The selected bleaching wavelengths at 710 ± 10 nm and 647 ± 5 nm where in part selected out of convenience since they already were available on our microscope, where 710 ± 10 nm is used to STED Alexa/ATTO594 and 647 ± 5 nm is used to excite ATTO647N/Dylight650. Thus we could apply the method without having to modify our optical setup. However, adding one or two bleaching lasers is generally not difficult since the beam quality and focusing is of less importance. Adding bleaching lasers also provides the possibility to further fine-tune the bleaching wavelength in order to optimize bleaching ratios between the dyes.

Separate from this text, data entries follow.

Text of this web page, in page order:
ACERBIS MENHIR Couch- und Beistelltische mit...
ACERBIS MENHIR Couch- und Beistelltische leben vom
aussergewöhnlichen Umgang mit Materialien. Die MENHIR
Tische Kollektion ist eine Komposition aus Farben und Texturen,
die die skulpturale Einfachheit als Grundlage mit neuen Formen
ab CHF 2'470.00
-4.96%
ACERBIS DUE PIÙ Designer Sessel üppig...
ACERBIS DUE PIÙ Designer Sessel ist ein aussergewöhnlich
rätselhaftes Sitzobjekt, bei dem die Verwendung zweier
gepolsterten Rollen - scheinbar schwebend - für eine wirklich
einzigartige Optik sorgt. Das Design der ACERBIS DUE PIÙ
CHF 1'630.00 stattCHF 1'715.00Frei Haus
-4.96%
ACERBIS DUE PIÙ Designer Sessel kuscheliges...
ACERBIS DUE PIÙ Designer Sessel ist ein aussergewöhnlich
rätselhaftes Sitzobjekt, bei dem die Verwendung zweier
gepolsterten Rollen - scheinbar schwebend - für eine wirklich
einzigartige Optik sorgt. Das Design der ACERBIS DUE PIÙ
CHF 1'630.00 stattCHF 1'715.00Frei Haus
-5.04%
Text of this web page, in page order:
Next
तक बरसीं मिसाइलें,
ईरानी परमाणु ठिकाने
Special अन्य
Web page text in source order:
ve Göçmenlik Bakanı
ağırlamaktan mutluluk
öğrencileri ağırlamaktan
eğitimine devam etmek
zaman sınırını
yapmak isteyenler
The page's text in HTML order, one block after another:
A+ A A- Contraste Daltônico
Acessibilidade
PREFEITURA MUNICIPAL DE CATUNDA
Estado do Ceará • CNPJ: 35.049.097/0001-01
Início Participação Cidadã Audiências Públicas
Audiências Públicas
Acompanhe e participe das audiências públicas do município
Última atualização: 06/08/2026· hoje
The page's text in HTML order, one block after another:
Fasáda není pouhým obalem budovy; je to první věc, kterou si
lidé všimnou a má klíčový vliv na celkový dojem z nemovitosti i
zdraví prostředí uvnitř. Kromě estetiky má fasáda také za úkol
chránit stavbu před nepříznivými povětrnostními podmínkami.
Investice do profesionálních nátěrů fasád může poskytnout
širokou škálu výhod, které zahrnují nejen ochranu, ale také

6.3: Applications and limitations

As stated in the beginning of this chapter, more targets mean more information and thus there should be a broad range of applications were more targets are desirable. Linking back to cancer diagnostics in Chapter 4, more targets should improve the diagnostic readout capability further limiting the needed amount of extracted tissue sample. This should allow for less invasive sampling, providing a less painful and more cost efficient procedure which at the same time reduces risk of cancer cell dissemination. Regarding platelets, more targets should allow for better determination of their activation state increasing both diagnostic sensitivity and specificity for specific diseases. It may also provide means for early screening of multiple diseases by targeting proteins involved in different forms of diseases such as VEGF for cancer metastasis, P-Selectin for inflammatory diseases such as atherosclerosis [152], CLEC-2 for human immunodeficiency virus (HIV) [153] and von Willebrand factor (vWf) involved in arterial thrombosis [154].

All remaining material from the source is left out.